Epipholis

Scientific classification
- Kingdom: Animalia
- Phylum: Arthropoda
- Clade: Pancrustacea
- Class: Insecta
- Order: Coleoptera
- Suborder: Polyphaga
- Infraorder: Scarabaeiformia
- Family: Scarabaeidae
- Subfamily: Melolonthinae
- Tribe: Diplotaxini
- Genus: Epipholis Moser, 1917
- Species: E. assiniensis
- Binomial name: Epipholis assiniensis Moser, 1917

= Epipholis =

- Genus: Epipholis
- Species: assiniensis
- Authority: Moser, 1917
- Parent authority: Moser, 1917

Genus of beetles

Epipholis is a genus of beetle of the family Scarabaeidae. It is monotypic, being represented by the single species, Epipholis assiniensis, which is found in Ivory Coast.

== Description ==
Adults reach a length of about 13-14 mm. They are brown or blackish-brown and glossy. The head is densely covered with erect, yellowish-brown scales. The clypeus is somewhat broadened anteriorly, the anterior margin is upturned and broadly rounded, the anterior angles are very short and rounded, almost angular. The antennae are brown. The pronotum is slightly wider than long between the posterior angles, strongly arched in the middle, the lateral margins are very weakly indented behind the middle, and the anterior and posterior angles are obtuse.
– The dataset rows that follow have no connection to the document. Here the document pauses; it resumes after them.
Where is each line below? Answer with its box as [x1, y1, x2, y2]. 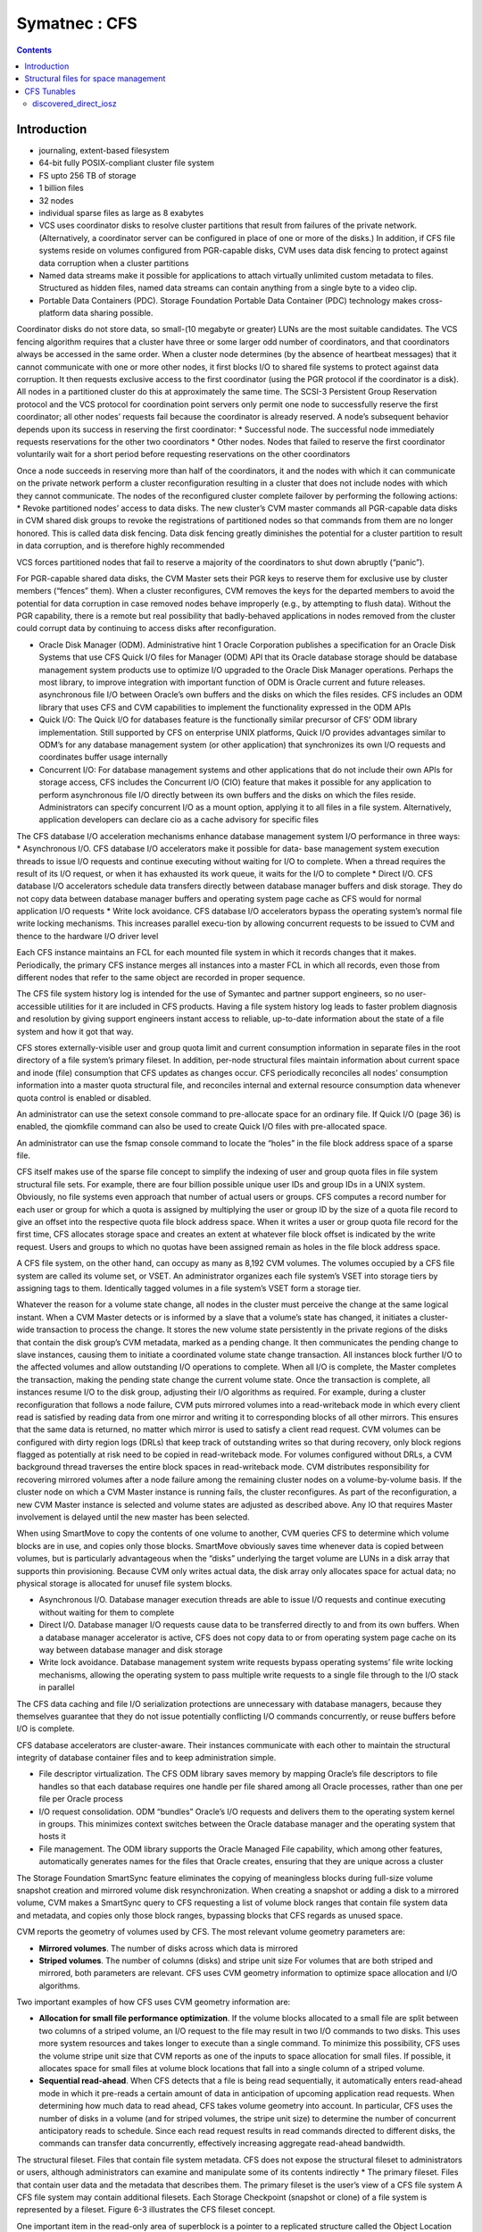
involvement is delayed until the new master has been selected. [16, 1512, 250, 1522]
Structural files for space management [24, 73, 166, 84]
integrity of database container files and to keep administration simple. [16, 1753, 277, 1763]
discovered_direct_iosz [32, 98, 117, 109]
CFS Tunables [24, 86, 76, 96]
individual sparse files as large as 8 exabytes [38, 207, 204, 218]
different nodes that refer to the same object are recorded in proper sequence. [16, 972, 305, 983]
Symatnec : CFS [16, 13, 137, 33]
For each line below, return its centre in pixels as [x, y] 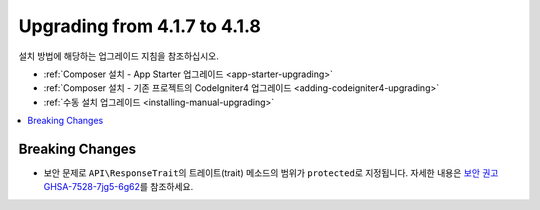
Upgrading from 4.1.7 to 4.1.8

The base is only very slightly curved towards the scutellum. The surface is covered with erect, yellowish-brown scales. An indistinct median longitudinal band and an indistinct lateral band on each side are somewhat lighter. The scutellum is semicircular and sparsely covered with scale-like setae. The elytra are striated and moderately densely covered with egg-shaped, whitish scales. The pygidium is also striated, and the scales on it are bristle-like. The thorax and legs are covered with whitish bristles.